Lesson number three: You will be dead a long time so do great work while you are here.
"Your work is going to fill a large part of your life, and the only way to be truly satisfied is to do what you believe is great work. And the only way to do great work is to love what you do. If you haven’t found it yet, keep looking. Don’t settle." Steve Jobs
Steve Jobs remembers reading a quote when he was 17 that has stayed with him all his life: “If you live each day as if it was your last, someday you’ll most certainly be right.” But even if you understand this, it’s a shock when you are faced with your own mortality.

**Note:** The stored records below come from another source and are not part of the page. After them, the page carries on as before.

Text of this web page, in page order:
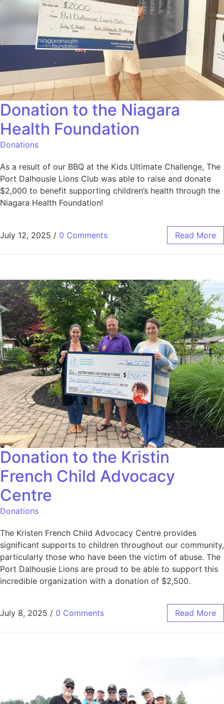
Donation to the Niagara
Health Foundation
Donations
As a result of our BBQ at the Kids Ultimate Challenge, The
Port Dalhousie Lions Club was able to raise and donate
$2,000 to benefit supporting children’s health through the
Niagara Health Foundation!
July 12, 2025 / 0 Comments Read More
Donation to the Kristin
French Child Advocacy
Centre
Donations
The Kristen French Child Advocacy Centre provides
significant supports to children throughout our community,
particularly those who have been the victim of abuse. The
Port Dalhousie Lions are proud to be able to support this
incredible organization with a donation of $2,500.
July 8, 2025 / 0 Comments Read More

At the age of 50, Jobs was diagnosed with pancreatic cancer, one of the deadliest of all cancers. He spent a day getting used to the idea of death while the doctors did a biopsy to confirm the diagnosis. And then a miracle happened. The biopsy revealed that his was one of the tiny fraction of cases of pancreatic cancer that could be operated on. The operation was a success, and he survived another 6 years until the cancer came back and took his life.
This first experience of surviving cancer made Jobs even more convinced that his belief in doing what you love is right. "Remembering that I’ll be dead soon is the most important tool I’ve ever encountered to help me make the big choices in life", explains Job. "Because almost everything – all external expectations, all pride, all fear of embarrassment or failure – these things just fall away in the face of death, leaving only what is truly important."
The truth is that we do not know when we are going to die, and we cannot really live our lives as if every day was our last day on earth. It simply wouldn’t be practical. But the essential truth of his personal philosophy is surely worth thinking about: if you hate what you do every day, you will hate your life. If you like or love what you do you will have better than half a chance at excelling at it.
Becoming really good at something is usually the best form of career and income progression.